Globalement, ces déséquilibres sont gérables et non systémiques. Le monde ne va pas mourir de fin. Il y a du blé à peu près partout et là où il y a peu de blé, il y a beaucoup de riz.

Ce qui va être beaucoup plus difficile à gérer dans les années qui viennent, ce sont les effets des changements d’habitude du consommateur accélérés par la pandémie.

1er changement , le consommateur veut lutter contre le changement du climat, il fait donc pression sur les gouvernements pour qu’ils utilisent des agro carburants. Les gouvernements ( y compris les plus réfractaires à la question climatique comme les États-Unis) multiplient les aides fiscales ou directes pour que les agriculteurs se mettent à produire de l’éthanol. Donc les moyens alloués aux productions alimentaires rétrécissent.

2e changement, le consommateur veut consommer bio. Du coup, le bio fait baisser les rendements et par conséquent diminue l’offre. D’où la pression sur les prix.
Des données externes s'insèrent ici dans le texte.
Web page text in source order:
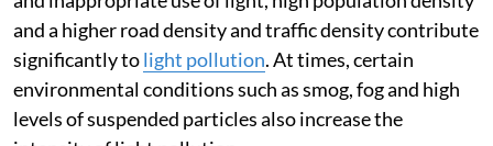
Poor placement of signage and streetlights, excessive
and inappropriate use of light, high population density
and a higher road density and traffic density contribute
significantly to light pollution. At times, certain
environmental conditions such as smog, fog and high

3e changement, le consommateur occidental veux une alimentation de plus en plus sophistiquée, ce qui, là encore, encourage les productions de qualité et ce qui diminue les rendements quantitatifs.

4e changement, les marchés ont pris lhabitude de « jouer à se faire peur ». On arrive à un moment où la pandémie et la crise économique ne peuvent plus alimenter la peur endémique. Reste donc l’inflation et le spectre de la crise alimentaire, qui sont quand même très peu probables.

La vraie question serait de savoir pourquoi le sentiment de peur s’installe aussi rapidement. La seule explication est évidemment politique. Les pouvoirs, notamment en occident, sont incapables de dessiner les projet d’avenir et sans cette visibilité, les peuples n’ont plus confiance en ceux qui les dirigent donc ils ont peur. Les crises politiques sont évidemment plus probables que les crises économiques globales.